Article body

En 2002, l’alternance gouvernementale sonne la fin du programme « emplois jeunes ». Pour aider les associations à préparer en douceur la fin de ces aides à l’emploi, dont elles ont été d’importantes bénéficiaires (Gomel et Schmidt, 2006), le ministère de l’Emploi va créer le dispositif local d’accompagnement (DLA). L’objectif de cette politique publique de l’emploi (Angot et Cottin-Marx, 2015) est d’aider les associations employeuses à « pérenniser leurs emplois » et à « consolider leur modèle économique ».

L’action du DLA n’est pas mise en oeuvre directement par l’Etat : elle est déléguée territorialement à des associations où des chargés de mission réalisent des « diagnostics partagés » avec les associations volontaires, sur la base desquels sont ensuite proposés des accompagnements gratuits accomplis par des consultants. Cette intervention ne va pas être neutre pour les associations bénéficiaires ; dans le cadre de notre travail de thèse [1], nous avons vu que cela participe à l’implantation de dispositifs de gestion et à faire naître une préoccupation du travail dans ces structures, encourage la diversification de leurs ressources, etc. : des effets que nous pouvons qualifier de « professionnalisation contemporaine » (Boussard, 2014) et qui contribuent à faire des associations de véritables « entreprises associatives » (Marchal, 1992 ; Hély, 2009). Dans cet article, il ne sera pas question d’étudier l’impact du recours aux consultants, cela sera l’objet d’autres contributions ; ici, nous nous intéresserons au rôle du DLA dans l’émergence d’un marché du conseil spécifique aux associations. Aussi, nous nous interrogerons : qui sont ces consultants qui participent à la transformation des pratiques associatives ?

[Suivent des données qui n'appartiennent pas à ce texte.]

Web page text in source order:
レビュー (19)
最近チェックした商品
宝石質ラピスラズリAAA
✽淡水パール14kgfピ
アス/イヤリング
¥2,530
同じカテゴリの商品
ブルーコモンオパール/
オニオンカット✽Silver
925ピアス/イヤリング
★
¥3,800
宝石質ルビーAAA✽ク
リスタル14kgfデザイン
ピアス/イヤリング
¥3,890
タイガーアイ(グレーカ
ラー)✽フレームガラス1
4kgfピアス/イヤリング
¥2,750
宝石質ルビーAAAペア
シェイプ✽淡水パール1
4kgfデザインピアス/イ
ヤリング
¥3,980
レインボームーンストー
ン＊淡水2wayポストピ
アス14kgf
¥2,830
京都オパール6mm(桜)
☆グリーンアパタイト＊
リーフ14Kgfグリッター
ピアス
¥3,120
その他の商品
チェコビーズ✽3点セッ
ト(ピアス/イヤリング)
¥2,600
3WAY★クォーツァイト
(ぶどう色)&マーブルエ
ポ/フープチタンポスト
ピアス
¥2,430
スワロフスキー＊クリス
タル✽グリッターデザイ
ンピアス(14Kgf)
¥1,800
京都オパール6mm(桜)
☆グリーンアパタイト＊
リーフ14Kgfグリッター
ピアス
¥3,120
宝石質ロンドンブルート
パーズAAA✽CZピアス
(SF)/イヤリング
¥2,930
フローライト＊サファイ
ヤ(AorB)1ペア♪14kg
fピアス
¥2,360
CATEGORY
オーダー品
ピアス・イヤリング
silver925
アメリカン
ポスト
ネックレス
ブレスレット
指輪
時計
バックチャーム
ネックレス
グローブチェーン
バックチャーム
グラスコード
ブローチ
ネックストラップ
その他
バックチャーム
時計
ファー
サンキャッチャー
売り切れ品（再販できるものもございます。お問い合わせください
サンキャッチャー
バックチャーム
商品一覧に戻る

Dans un premier temps, nous reviendrons sur l’histoire des consultants et d’une offre et d’une demande en consulting. Nous étudierons ensuite le rôle du DLA dans la solvabilisation du recours aux consultants associatifs et la structuration d’un marché spécifique à ce secteur. Pour finir, à travers une approche statistique et le portrait de deux d’entre eux, c’est l’identité de ces consultants qui nous intéressera.

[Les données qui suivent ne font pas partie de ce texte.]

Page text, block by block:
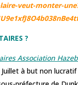
veut-monter-
?
Association
Juillet à but non lucratif
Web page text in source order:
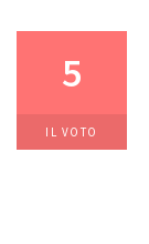
5
IL VOTO
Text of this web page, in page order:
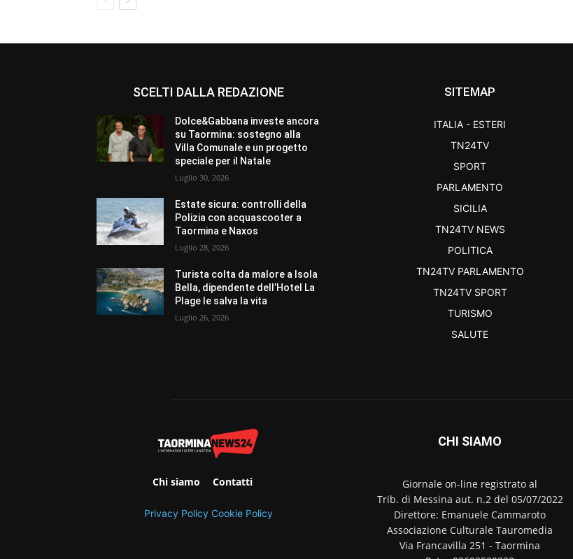
SCELTI DALLA REDAZIONE
Dolce&Gabbana investe ancora
su Taormina: sostegno alla
Villa Comunale e un progetto
speciale per il Natale
Luglio 30, 2026
Estate sicura: controlli della
Polizia con acquascooter a
Taormina e Naxos
Luglio 28, 2026
Turista colta da malore a Isola
Bella, dipendente dell’Hotel La
Plage le salva la vita
Luglio 26, 2026
SITEMAP
ITALIA - ESTERI
TN24TV
SPORT
PARLAMENTO
SICILIA
TN24TV NEWS
POLITICA
TN24TV PARLAMENTO
TN24TV SPORT
TURISMO
SALUTE
Chi siamo Contatti
Privacy Policy Cookie Policy
CHI SIAMO
Giornale on-line registrato al
Trib. di Messina aut. n.2 del 05/07/2022
Direttore: Emanuele Cammaroto
Associazione Culturale Tauromedia
Via Francavilla 251 - Taormina
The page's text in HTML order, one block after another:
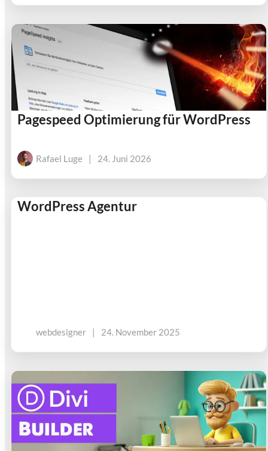
Pagespeed Optimierung für WordPress
Rafael Luge 24. Juni 2026
WordPress Agentur
webdesigner 24. November 2025
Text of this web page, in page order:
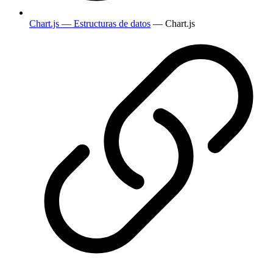
Chart.js — Estructuras de datos — Chart.js
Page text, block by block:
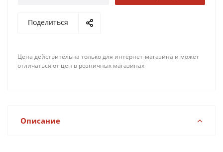
Поделиться
Цена действительна только для интернет-магазина и может
отличаться от цен в розничных магазинах
Описание

Petite histoire des consultants : le plan Marshall et le conseil aux grandes entreprises

La sociogenèse de la fonction de consultant a fait l’objet de nombreux travaux. Odile Henry (2006 ; 2012), mais aussi Michel Villette (2003), font remonter cette généalogie au début du xxe siècle avec la figure de l’« ingénieur-conseil ». Ces « guérisseurs de l’économie » (Henry, 2012) vont progressivement émerger et se structurer autour des idées de rationalisation, d’organisation du travail et des professions (Denord et Henry, 2007), telles qu’elles ont été développées par Frederick Winslow Taylor (1856-1915), Henri Fayol (1841-1925) ou encore Henry Le Chatelier (1850-1936). Comme l’explique Valérie Boussard (2009), ces ingénieurs du début du siècle, qui se spécialisent dans le conseil aux entreprises, « se définissent comme des savants préoccupés de faire pénétrer la méthode et l’esprit scientifique dans l’entreprise ».

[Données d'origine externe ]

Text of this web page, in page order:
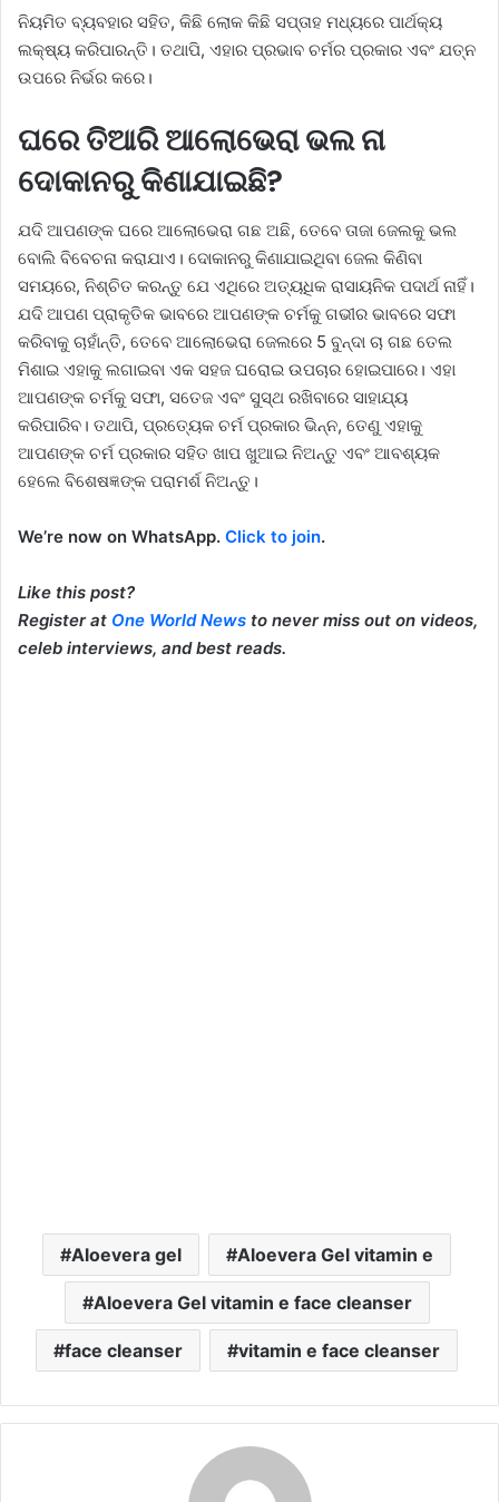
ନିୟମିତ ବ୍ୟବହାର ସହିତ, କିଛି ଲୋକ କିଛି ସପ୍ତାହ ମଧ୍ୟରେ ପାର୍ଥକ୍ୟ
ଲକ୍ଷ୍ୟ କରିପାରନ୍ତି। ତଥାପି, ଏହାର ପ୍ରଭାବ ଚର୍ମର ପ୍ରକାର ଏବଂ ଯତ୍ନ
ଉପରେ ନିର୍ଭର କରେ।
ଘରେ ତିଆରି ଆଲୋଭେରା ଭଲ ନା
ଦୋକାନରୁ କିଣାଯାଇଛି?
ଯଦି ଆପଣଙ୍କ ଘରେ ଆଲୋଭେରା ଗଛ ଅଛି, ତେବେ ତାଜା ଜେଲକୁ ଭଲ
ବୋଲି ବିବେଚନା କରାଯାଏ। ଦୋକାନରୁ କିଣାଯାଇଥିବା ଜେଲ କିଣିବା
ସମୟରେ, ନିଶ୍ଚିତ କରନ୍ତୁ ଯେ ଏଥିରେ ଅତ୍ୟଧିକ ରାସାୟନିକ ପଦାର୍ଥ ନାହିଁ।
ଯଦି ଆପଣ ପ୍ରାକୃତିକ ଭାବରେ ଆପଣଙ୍କ ଚର୍ମକୁ ଗଭୀର ଭାବରେ ସଫା
କରିବାକୁ ଚାହାଁନ୍ତି, ତେବେ ଆଲୋଭେରା ଜେଲରେ 5 ବୁନ୍ଦା ଚା ଗଛ ତେଲ
ମିଶାଇ ଏହାକୁ ଲଗାଇବା ଏକ ସହଜ ଘରୋଇ ଉପଚାର ହୋଇପାରେ। ଏହା
ଆପଣଙ୍କ ଚର୍ମକୁ ସଫା, ସତେଜ ଏବଂ ସୁସ୍ଥ ରଖିବାରେ ସାହାଯ୍ୟ
କରିପାରିବ। ତଥାପି, ପ୍ରତ୍ୟେକ ଚର୍ମ ପ୍ରକାର ଭିନ୍ନ, ତେଣୁ ଏହାକୁ
ଆପଣଙ୍କ ଚର୍ମ ପ୍ରକାର ସହିତ ଖାପ ଖୁଆଇ ନିଅନ୍ତୁ ଏବଂ ଆବଶ୍ୟକ
ହେଲେ ବିଶେଷଜ୍ଞଙ୍କ ପରାମର୍ଶ ନିଅନ୍ତୁ।
We’re now on WhatsApp. Click to join.
Like this post?
Register at One World News to never miss out on videos,
celeb interviews, and best reads.
Aloevera gel Aloevera Gel vitamin e
Aloevera Gel vitamin e face cleanser
face cleanser vitamin e face cleanser
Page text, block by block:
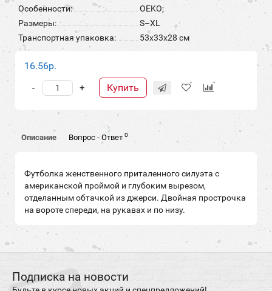
Особенности:
OEKO;
Размеры:
S–XL
Транспортная упаковка:
53x33x28 см
16.56р.
+
- Купить
Описание Вопрос - Ответ 0
Футболка женственного приталенного силуэта с
американской проймой и глубоким вырезом,
отделанным обтачкой из джерси. Двойная прострочка
на вороте спереди, на рукавах и по низу.
Подписка на новости
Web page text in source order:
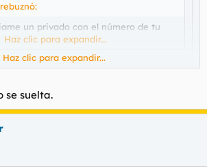
un privado con el número de tu
día de suerte
Haz clic para expandir...
vale
Haz clic para expandir...
se suelta.
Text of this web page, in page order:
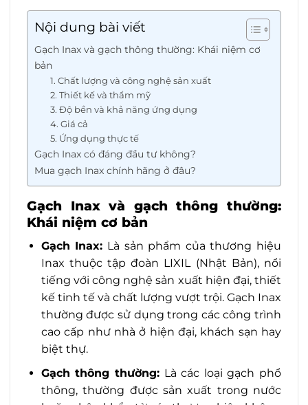
Nội dung bài viết
Gạch Inax và gạch thông thường: Khái niệm cơ
bản
1. Chất lượng và công nghệ sản xuất
2. Thiết kế và thẩm mỹ
3. Độ bền và khả năng ứng dụng
4. Giá cả
5. Ứng dụng thực tế
Gạch Inax có đáng đầu tư không?
Mua gạch Inax chính hãng ở đâu?
Gạch Inax và gạch thông thường:
Khái niệm cơ bản
Gạch Inax: Là sản phẩm của thương hiệu
Inax thuộc tập đoàn LIXIL (Nhật Bản), nổi
tiếng với công nghệ sản xuất hiện đại, thiết
kế tinh tế và chất lượng vượt trội. Gạch Inax
thường được sử dụng trong các công trình
cao cấp như nhà ở hiện đại, khách sạn hay
biệt thự.
Gạch thông thường: Là các loại gạch phổ
thông, thường được sản xuất trong nước
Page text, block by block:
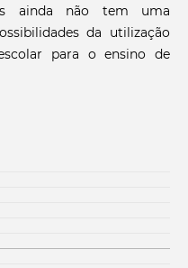
ainda não tem uma
da utilização
para o ensino de
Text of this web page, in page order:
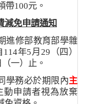
帶100元。
減免申請通知
進修部教育部學雜
114年5月 29 （四）
（一）止。
學務必於期限內主
動申請者視為放棄
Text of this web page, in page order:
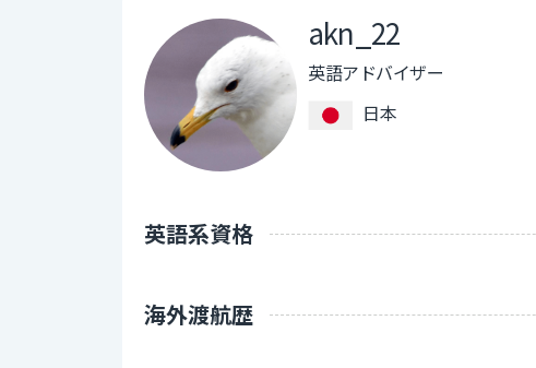
akn_22
英語アドバイザー
日本
英語系資格
海外渡航歴

Si les premiers ingénieurs-conseils vont marquer le processus de modernisation des entreprises amorcé pendant l’entre-deux-guerres et dans lequel est enrôlé le patronat (Moutet, 1987), l’influence de ceux que l’on commencera à appeler les « consultants » se fera davantage sentir après la Seconde Guerre mondiale.

Le plan Marshall [2], qui avait notamment pour objectif d’améliorer la productivité hexagonale et plus largement européenne, joue un rôle important dans l’importation des savoir-faire managériaux : c’est-à-dire des outils et techniques visant la rationalisation, la performance et la maîtrise dans l’organisation (Boussard, 2008). Il se révèle être un puissant instrument d’importation du management professionnel en France (Boltanski, 1981), d’« américanisation de l’Europe » (Ricciardi, 2007), et permet l’émergence de la figure moderne du consultant, mais aussi d’une véritable « industrie du savoir » qui développe et vend des savoirs sur les organisations et leur gestion (Kipping et Engwall, 2002). En finançant l’offre de prestation de productivité aux entreprises, l’administration américaine dynamise l’émergence d’un important marché du management en France.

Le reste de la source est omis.